----- Source records

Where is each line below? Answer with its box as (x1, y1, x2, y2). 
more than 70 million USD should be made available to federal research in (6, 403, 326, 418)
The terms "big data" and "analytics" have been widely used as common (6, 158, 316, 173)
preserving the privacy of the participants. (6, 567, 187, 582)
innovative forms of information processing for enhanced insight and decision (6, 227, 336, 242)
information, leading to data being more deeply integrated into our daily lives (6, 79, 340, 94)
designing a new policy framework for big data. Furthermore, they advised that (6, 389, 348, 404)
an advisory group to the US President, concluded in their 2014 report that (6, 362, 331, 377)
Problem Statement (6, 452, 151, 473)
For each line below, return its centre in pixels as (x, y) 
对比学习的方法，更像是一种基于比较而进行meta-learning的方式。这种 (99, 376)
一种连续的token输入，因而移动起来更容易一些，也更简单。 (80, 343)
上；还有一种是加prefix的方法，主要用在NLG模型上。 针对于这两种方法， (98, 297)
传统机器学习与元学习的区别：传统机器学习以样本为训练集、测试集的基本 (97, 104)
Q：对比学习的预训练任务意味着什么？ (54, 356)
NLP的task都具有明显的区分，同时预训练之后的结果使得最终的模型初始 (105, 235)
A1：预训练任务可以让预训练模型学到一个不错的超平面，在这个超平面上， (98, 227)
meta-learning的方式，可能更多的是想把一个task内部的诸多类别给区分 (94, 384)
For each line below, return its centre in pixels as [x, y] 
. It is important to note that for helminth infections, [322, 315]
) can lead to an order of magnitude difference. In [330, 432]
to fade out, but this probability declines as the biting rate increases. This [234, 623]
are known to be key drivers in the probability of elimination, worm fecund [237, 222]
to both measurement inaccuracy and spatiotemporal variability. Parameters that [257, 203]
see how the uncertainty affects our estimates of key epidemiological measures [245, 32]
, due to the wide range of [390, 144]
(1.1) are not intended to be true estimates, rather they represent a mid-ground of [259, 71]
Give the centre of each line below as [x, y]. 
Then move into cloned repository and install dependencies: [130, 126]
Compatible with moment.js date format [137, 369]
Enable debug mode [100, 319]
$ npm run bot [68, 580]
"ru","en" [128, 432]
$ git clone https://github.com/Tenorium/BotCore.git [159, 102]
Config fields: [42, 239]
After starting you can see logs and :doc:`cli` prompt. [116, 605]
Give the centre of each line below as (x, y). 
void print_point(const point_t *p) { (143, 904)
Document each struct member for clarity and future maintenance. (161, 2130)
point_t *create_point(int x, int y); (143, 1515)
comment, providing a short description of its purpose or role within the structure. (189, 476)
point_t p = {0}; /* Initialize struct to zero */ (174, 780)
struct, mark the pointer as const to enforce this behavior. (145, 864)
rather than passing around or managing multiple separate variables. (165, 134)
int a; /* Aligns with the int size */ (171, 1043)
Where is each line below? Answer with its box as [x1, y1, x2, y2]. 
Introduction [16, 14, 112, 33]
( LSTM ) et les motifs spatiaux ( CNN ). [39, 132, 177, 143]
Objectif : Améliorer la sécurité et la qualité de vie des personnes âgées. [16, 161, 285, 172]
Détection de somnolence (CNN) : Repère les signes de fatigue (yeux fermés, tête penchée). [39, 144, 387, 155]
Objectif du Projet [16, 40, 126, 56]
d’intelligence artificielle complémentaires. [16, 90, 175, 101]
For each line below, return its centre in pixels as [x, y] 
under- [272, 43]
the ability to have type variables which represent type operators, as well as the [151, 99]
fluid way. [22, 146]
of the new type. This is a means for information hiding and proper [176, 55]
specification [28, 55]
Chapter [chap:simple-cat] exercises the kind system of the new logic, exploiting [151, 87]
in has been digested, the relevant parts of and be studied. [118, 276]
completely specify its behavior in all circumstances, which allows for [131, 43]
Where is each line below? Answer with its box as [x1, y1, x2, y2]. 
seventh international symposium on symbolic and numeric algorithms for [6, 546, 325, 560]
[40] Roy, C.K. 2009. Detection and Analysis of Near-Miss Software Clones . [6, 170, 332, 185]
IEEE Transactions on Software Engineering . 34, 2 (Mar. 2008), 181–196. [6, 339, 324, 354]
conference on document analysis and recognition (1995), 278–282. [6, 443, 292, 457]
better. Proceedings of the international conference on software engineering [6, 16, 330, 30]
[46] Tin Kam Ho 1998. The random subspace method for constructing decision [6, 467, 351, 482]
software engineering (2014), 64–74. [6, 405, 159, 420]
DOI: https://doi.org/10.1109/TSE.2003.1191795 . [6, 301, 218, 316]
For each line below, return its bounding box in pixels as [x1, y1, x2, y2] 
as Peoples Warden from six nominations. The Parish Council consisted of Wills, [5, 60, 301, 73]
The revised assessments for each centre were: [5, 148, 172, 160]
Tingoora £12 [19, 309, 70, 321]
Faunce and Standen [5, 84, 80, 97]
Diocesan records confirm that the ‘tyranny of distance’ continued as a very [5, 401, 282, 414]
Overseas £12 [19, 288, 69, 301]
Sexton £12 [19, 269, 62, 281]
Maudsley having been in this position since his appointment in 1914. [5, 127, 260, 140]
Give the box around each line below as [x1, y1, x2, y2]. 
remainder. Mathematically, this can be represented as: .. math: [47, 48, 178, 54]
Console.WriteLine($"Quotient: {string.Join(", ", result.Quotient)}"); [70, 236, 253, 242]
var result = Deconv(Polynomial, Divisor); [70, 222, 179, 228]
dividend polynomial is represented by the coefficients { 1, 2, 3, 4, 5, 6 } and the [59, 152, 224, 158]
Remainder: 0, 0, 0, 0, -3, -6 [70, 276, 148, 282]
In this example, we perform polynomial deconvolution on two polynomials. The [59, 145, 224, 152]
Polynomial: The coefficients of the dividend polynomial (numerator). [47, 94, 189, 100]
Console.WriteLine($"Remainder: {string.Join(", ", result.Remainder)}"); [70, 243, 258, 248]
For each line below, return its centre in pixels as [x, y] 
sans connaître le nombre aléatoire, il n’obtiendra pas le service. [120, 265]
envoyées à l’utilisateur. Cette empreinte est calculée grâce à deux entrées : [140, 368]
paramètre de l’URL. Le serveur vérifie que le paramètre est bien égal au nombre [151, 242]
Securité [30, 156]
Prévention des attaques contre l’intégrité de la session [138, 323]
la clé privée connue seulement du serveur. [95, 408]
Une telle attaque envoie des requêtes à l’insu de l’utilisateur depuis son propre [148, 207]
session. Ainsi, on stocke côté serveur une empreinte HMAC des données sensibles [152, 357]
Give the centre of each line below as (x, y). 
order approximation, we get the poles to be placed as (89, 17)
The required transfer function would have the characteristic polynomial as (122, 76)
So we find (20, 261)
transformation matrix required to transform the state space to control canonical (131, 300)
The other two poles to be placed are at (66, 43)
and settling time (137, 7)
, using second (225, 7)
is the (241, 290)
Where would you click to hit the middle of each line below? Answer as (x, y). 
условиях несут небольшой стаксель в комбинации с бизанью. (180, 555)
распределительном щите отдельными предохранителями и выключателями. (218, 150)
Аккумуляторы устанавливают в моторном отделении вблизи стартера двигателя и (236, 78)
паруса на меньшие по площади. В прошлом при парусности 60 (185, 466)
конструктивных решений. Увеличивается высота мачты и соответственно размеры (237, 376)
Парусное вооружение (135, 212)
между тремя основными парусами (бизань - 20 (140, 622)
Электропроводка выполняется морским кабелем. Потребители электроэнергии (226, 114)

----------

Task prompt: After locating the line that contains "Securité [30, 156]", print that line and every one after it through the last line of the listing, exactly.

Your response:
Securité [30, 156]
Prévention des attaques contre l’intégrité de la session [138, 323]
la clé privée connue seulement du serveur. [95, 408]
Une telle attaque envoie des requêtes à l’insu de l’utilisateur depuis son propre [148, 207]
session. Ainsi, on stocke côté serveur une empreinte HMAC des données sensibles [152, 357]
Give the centre of each line below as (x, y). 
order approximation, we get the poles to be placed as (89, 17)
The required transfer function would have the characteristic polynomial as (122, 76)
So we find (20, 261)
transformation matrix required to transform the state space to control canonical (131, 300)
The other two poles to be placed are at (66, 43)
and settling time (137, 7)
, using second (225, 7)
is the (241, 290)
Where would you click to hit the middle of each line below? Answer as (x, y). 
условиях несут небольшой стаксель в комбинации с бизанью. (180, 555)
распределительном щите отдельными предохранителями и выключателями. (218, 150)
Аккумуляторы устанавливают в моторном отделении вблизи стартера двигателя и (236, 78)
паруса на меньшие по площади. В прошлом при парусности 60 (185, 466)
конструктивных решений. Увеличивается высота мачты и соответственно размеры (237, 376)
Парусное вооружение (135, 212)
между тремя основными парусами (бизань - 20 (140, 622)
Электропроводка выполняется морским кабелем. Потребители электроэнергии (226, 114)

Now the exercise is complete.